Proven Grate Technology
A crane thoroughly mixes the heterogeneous waste upon arrival at the plant. The waste is then pushed onto the Hitachi Zosen Inova five zone grate and becomes completely burnt out. A wet expeller discharges the resulting bottom ash. The ash is de-watered and compacted before a vibrating conveyor transports it downstream for further processing. A fully integrated combustion control system allows quick and simple adjustments so the combustion conditions can adapt to the continuously changing waste composition. This ensures the steady and efficient operation of the system.

Optimum Combustion and Flexible Use of Energy
The thermal energy released during the combustion process is used in a two pass horizontal boiler which produces approximate 61,000lb/hr (27.7Mg/hr) of superheated steam. The chosen parameters of 635 psia (44bara) / 655°F (350°C) ensure high energy efficiency. The superheated steam is expanded in a condensing turbine. The new and the two existing trains were combined to form an efficient heat and power coupling. The thermal energy can either be converted to up to 5.5MW of electrical power in a turbine generator or a slip stream can deliver heat into the district heating grid. This concept allows the plant the required flexibility to supply electricity or heat to 37 public and private buildings depending on the season.
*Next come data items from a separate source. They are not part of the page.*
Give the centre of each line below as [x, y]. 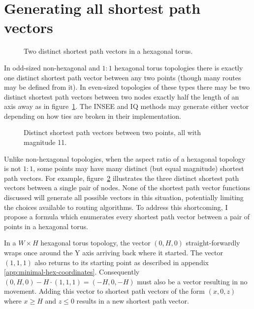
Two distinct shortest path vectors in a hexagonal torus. [108, 51]
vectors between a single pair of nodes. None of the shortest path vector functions [127, 188]
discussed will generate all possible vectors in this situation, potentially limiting [124, 197]
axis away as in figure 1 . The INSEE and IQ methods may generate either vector [127, 106]
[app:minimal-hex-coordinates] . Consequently [72, 272]
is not [13, 168]
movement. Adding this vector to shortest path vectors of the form [104, 291]
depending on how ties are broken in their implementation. [93, 116]
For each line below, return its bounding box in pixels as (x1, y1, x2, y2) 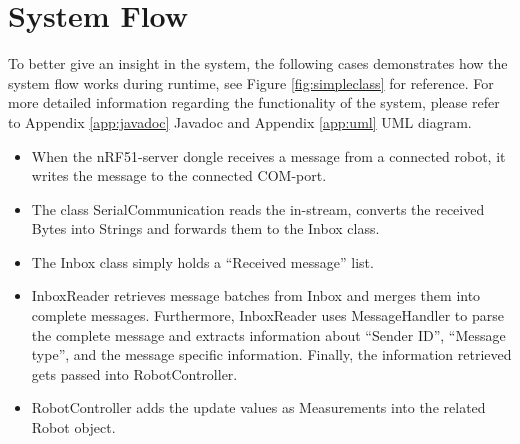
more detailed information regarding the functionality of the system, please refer (8, 92, 500, 113)
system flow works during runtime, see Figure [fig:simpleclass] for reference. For (8, 72, 494, 93)
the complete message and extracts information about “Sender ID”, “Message (31, 324, 506, 345)
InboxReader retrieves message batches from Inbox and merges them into (31, 285, 481, 306)
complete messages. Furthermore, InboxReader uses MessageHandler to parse (31, 305, 504, 326)
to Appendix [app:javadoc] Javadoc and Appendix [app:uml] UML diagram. (8, 111, 472, 132)
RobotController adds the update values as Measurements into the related (31, 397, 486, 418)
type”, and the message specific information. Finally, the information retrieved (31, 344, 512, 365)
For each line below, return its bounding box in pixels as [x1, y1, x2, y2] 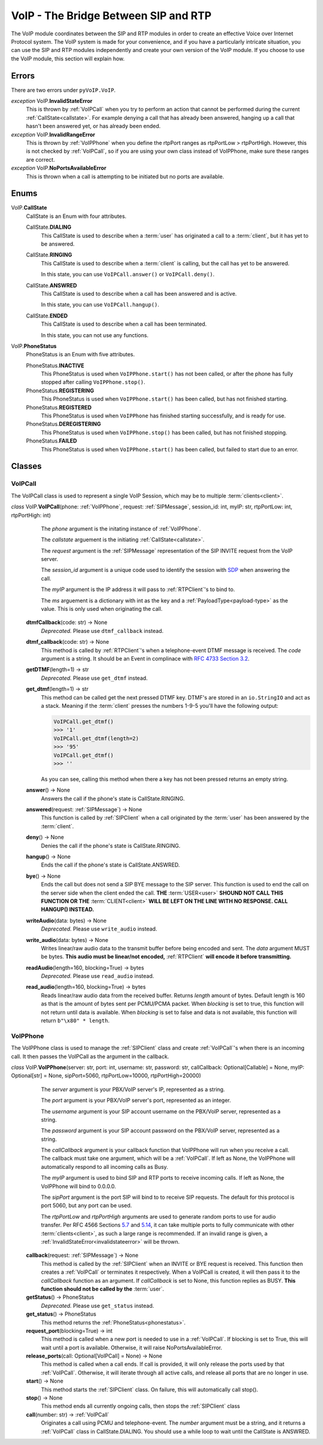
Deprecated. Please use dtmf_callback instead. [41, 627, 164, 634]
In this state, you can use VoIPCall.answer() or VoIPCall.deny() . [41, 271, 215, 278]
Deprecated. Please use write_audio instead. [41, 925, 158, 932]
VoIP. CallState [11, 204, 47, 211]
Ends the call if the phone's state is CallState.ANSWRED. [41, 861, 180, 868]
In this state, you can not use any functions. [41, 331, 149, 338]
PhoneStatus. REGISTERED [26, 404, 92, 411]
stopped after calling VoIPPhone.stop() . [41, 378, 146, 386]
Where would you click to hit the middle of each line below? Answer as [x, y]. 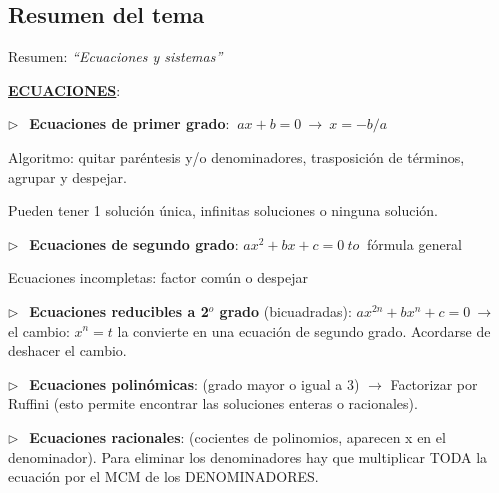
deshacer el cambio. [67, 350]
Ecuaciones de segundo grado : [134, 243]
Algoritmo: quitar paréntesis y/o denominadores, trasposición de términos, [236, 156]
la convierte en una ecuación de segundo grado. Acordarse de [304, 330]
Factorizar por [434, 383]
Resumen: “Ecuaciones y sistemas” [115, 56]
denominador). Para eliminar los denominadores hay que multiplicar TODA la [248, 456]
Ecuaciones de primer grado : [129, 123]
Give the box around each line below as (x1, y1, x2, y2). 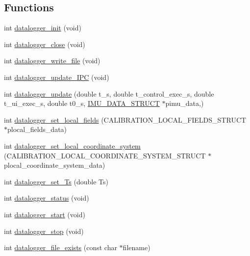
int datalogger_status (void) (4, 193, 89, 203)
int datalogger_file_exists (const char (4, 242, 117, 253)
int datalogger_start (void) (4, 209, 85, 219)
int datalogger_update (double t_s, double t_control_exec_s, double (4, 88, 214, 99)
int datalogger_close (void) (4, 39, 85, 49)
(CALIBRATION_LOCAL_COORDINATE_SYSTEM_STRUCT (4, 150, 206, 160)
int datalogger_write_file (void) (4, 55, 100, 66)
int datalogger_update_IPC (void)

Efficient Flue Gas Cleaning
The flue gas cleaning system uses a Selective Non-Catalytic Reduction (SNCR) process to lower the nitrogen oxides (NOx) formed during combustion. This process takes place at flue gas temperatures of 1,560°F to 1,830°F (850– 1,000°C) and uses aqueous ammonia as reduction medium. Lime slurry and activated carbon injected into a spray dryer serve to remove acid gases, such as hydrogen chloride and sulfur dioxide, and heavy metals that are entrained in the flue gas. Heavy metals adsorb to the activated carbon and are removed in a downstream baghouse (existing). The cleansed flue gas is then released into the atmosphere via a stack. Continuous gas measurements and monitoring ensure that all values fall below the mandatory emission limits at all times.